| Data to use |
+---+
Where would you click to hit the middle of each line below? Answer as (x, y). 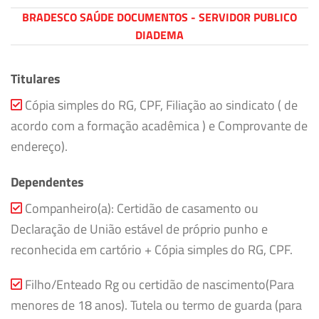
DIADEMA (159, 35)
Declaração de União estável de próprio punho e (139, 228)
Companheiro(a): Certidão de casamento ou (140, 208)
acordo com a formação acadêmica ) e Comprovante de (159, 125)
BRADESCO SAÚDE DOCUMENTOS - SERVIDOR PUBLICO (159, 17)
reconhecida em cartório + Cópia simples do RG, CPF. (152, 249)
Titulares (36, 78)
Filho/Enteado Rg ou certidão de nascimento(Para (158, 284)
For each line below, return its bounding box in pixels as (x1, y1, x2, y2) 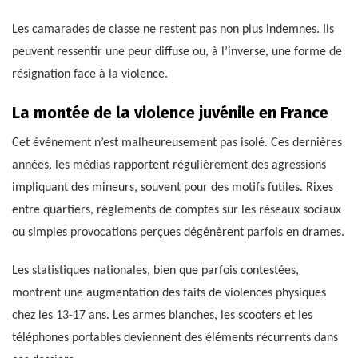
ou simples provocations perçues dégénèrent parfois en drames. (12, 226, 344, 240)
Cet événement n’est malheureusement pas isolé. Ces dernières (12, 137, 342, 150)
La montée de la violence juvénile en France (12, 103, 328, 123)
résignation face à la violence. (12, 68, 168, 82)
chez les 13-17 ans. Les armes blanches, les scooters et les (12, 309, 312, 323)
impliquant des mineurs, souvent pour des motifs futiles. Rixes (12, 181, 333, 195)
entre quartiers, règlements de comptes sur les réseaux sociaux (12, 204, 341, 217)
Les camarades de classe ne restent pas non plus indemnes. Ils (12, 23, 334, 37)
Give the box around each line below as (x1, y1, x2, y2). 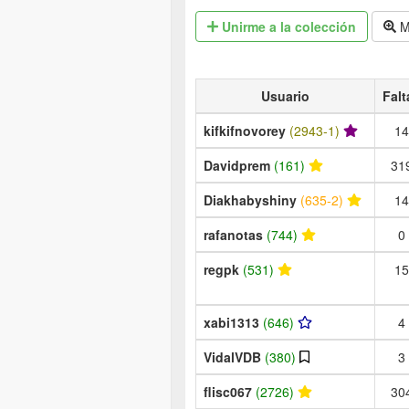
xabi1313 (204, 312, 263, 331)
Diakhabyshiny (204, 190, 300, 209)
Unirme (218, 16, 267, 36)
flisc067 (204, 382, 256, 401)
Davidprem (204, 155, 274, 174)
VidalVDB (204, 347, 265, 366)
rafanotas (204, 225, 267, 244)
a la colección (266, 16, 357, 36)
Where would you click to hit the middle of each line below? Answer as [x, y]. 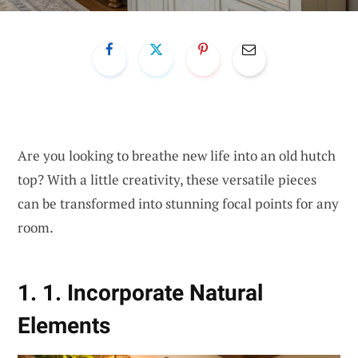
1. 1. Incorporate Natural [140, 293]
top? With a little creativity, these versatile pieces [167, 179]
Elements [64, 326]
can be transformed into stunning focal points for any [178, 203]
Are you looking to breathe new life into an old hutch [177, 155]
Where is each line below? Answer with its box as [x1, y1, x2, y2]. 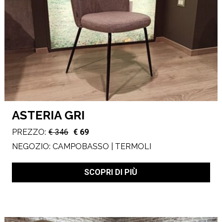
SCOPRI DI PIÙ [84, 167, 138, 177]
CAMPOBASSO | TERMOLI [52, 141, 151, 151]
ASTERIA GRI [11, 108, 85, 122]
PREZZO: [11, 127, 46, 137]
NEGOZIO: [11, 141, 53, 151]
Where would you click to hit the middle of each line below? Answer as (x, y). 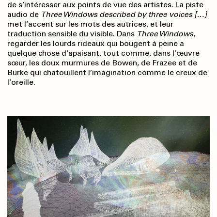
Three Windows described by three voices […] (124, 15)
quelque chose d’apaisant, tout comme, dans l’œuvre (103, 53)
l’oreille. (21, 82)
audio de (24, 15)
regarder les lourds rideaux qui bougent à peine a (96, 44)
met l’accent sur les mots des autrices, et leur (90, 24)
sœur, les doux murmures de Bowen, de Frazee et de (102, 63)
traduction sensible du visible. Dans (72, 34)
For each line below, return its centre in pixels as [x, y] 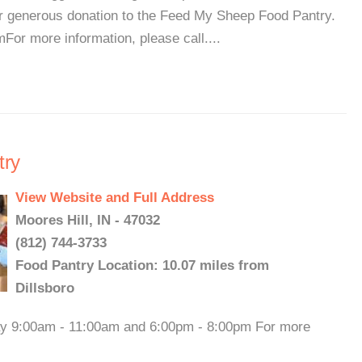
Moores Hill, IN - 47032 [88, 220]
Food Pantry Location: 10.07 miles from [142, 265]
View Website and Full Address [115, 198]
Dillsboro [45, 288]
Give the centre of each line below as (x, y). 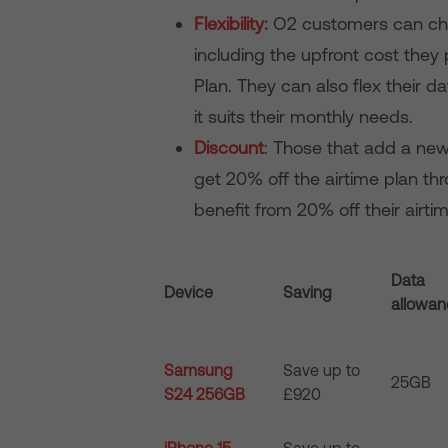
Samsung (199, 370)
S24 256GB (205, 394)
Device (189, 292)
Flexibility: (231, 23)
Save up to (322, 370)
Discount (229, 147)
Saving (308, 292)
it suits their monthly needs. (304, 116)
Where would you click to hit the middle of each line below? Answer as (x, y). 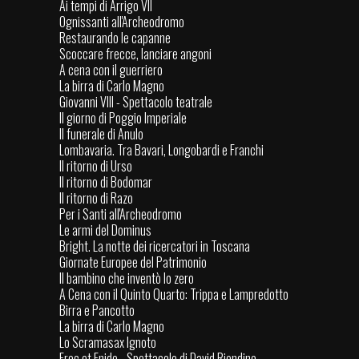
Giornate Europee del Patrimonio (133, 262)
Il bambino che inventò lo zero (127, 278)
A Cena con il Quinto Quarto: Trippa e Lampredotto (174, 294)
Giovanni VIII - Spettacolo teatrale (136, 102)
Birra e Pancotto (97, 311)
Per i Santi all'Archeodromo (121, 214)
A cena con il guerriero (111, 70)
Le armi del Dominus (105, 230)
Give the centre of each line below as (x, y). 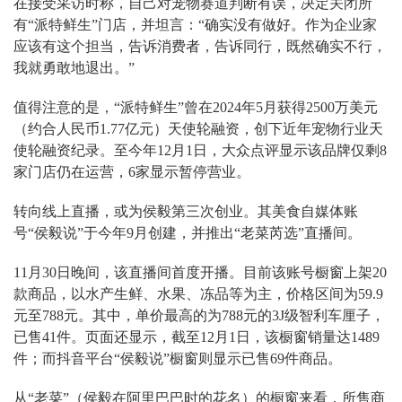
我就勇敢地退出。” (74, 68)
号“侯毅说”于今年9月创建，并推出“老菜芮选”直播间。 (188, 233)
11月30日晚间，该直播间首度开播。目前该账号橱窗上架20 (200, 273)
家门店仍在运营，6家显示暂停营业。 (132, 172)
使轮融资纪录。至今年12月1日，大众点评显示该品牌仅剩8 (200, 151)
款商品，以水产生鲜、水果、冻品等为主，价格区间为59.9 (198, 294)
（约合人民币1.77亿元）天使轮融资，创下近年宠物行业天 (198, 129)
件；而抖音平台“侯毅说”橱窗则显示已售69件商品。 (178, 359)
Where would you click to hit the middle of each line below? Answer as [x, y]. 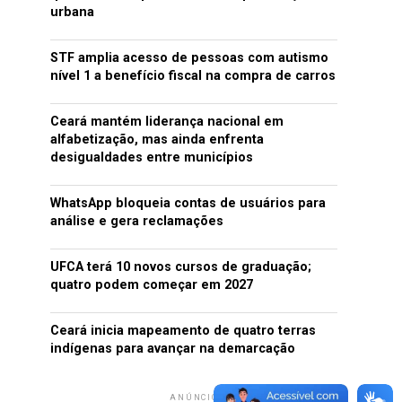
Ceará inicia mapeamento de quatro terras [183, 331]
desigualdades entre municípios [152, 157]
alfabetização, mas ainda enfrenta [157, 140]
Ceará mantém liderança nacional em [167, 122]
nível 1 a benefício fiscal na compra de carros [193, 76]
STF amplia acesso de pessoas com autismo [189, 58]
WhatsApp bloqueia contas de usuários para [188, 203]
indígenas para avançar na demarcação [173, 349]
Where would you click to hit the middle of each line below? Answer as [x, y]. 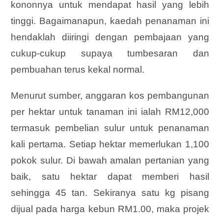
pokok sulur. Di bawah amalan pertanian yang [110, 160]
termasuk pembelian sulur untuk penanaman [110, 128]
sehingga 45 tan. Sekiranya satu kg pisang [110, 192]
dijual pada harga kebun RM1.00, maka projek [110, 209]
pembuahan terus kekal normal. [78, 69]
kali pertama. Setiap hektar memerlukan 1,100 [110, 144]
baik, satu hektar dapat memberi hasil [110, 176]
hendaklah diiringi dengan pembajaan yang [110, 37]
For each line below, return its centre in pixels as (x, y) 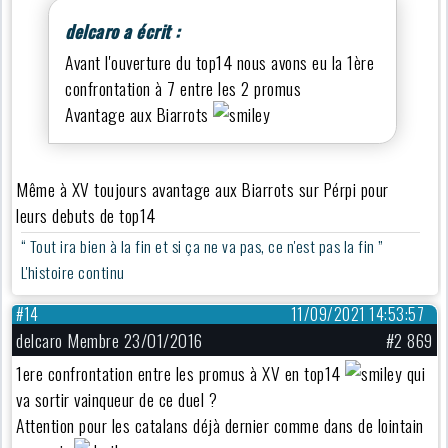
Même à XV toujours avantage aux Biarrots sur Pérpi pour (202, 189)
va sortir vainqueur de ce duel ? (117, 398)
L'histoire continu (74, 272)
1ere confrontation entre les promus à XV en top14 (181, 372)
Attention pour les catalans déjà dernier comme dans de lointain (220, 424)
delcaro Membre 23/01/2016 (109, 339)
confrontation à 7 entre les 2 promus (185, 88)
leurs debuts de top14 (86, 215)
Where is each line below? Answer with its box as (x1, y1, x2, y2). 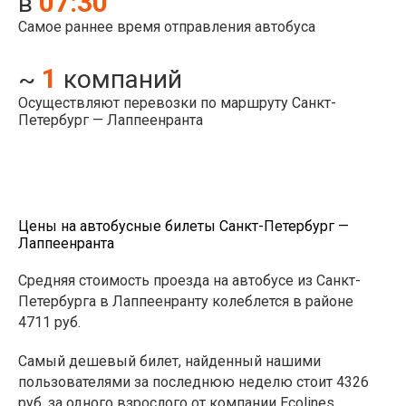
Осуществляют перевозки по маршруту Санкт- (18, 94, 336, 112)
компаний (63, 64, 182, 95)
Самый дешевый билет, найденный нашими (18, 353, 321, 371)
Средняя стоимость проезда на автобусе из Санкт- (18, 272, 361, 290)
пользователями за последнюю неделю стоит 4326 (18, 373, 369, 391)
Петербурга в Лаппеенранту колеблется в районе (18, 293, 353, 311)
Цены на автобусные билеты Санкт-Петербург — (18, 217, 349, 236)
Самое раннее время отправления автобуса (18, 18, 315, 36)
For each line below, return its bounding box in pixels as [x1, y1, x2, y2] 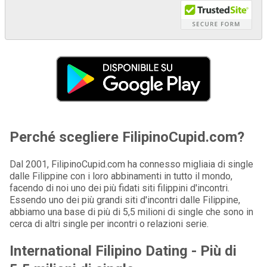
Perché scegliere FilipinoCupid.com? [10, 129, 244, 146]
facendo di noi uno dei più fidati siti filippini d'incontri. [10, 182, 229, 194]
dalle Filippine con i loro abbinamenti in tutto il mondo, [10, 170, 232, 182]
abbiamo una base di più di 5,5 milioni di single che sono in [10, 206, 253, 218]
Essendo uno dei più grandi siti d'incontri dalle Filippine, [10, 194, 240, 206]
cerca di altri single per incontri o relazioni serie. [10, 218, 209, 230]
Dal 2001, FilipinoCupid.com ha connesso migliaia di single [10, 159, 253, 170]
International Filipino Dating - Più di [10, 243, 237, 260]
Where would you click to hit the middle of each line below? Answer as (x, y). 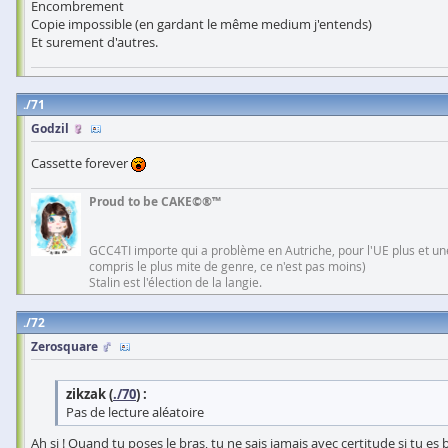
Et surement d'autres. (94, 42)
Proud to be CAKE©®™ (155, 202)
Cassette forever (81, 163)
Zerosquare (64, 347)
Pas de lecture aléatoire (135, 412)
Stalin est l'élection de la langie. (175, 282)
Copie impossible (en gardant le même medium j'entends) (201, 24)
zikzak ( (89, 394)
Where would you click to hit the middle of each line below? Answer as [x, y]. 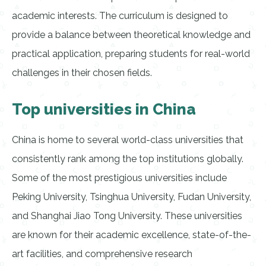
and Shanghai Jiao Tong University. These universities [127, 216]
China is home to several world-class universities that [128, 140]
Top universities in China [104, 109]
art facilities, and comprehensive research [102, 254]
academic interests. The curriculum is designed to [120, 16]
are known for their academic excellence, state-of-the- [132, 235]
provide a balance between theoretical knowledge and [131, 35]
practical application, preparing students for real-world [131, 54]
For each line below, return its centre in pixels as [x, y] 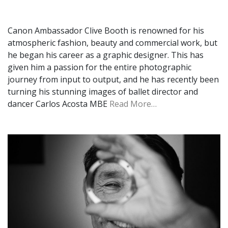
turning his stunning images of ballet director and [103, 91]
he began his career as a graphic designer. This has [106, 55]
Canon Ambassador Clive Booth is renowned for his [106, 30]
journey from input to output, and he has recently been [113, 79]
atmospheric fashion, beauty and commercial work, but [112, 42]
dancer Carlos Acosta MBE [59, 104]
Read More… [133, 104]
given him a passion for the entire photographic [99, 67]
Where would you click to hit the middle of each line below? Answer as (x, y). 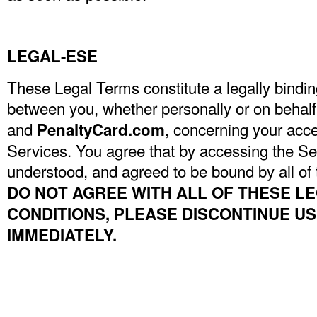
+---+
| Assignment |
Set down word for word the lines above from the one with "International Filipino Dating" up to and including the one with "Stalin est l'élection". Omit every picture.

| Solved exercise |
International Filipino Dating - Più di [10, 243, 237, 260]
Where would you click to hit the middle of each line below? Answer as (x, y). 
Et surement d'autres. (94, 42)
Proud to be CAKE©®™ (155, 202)
Cassette forever (81, 163)
Zerosquare (64, 347)
Pas de lecture aléatoire (135, 412)
Stalin est l'élection de la langie. (175, 282)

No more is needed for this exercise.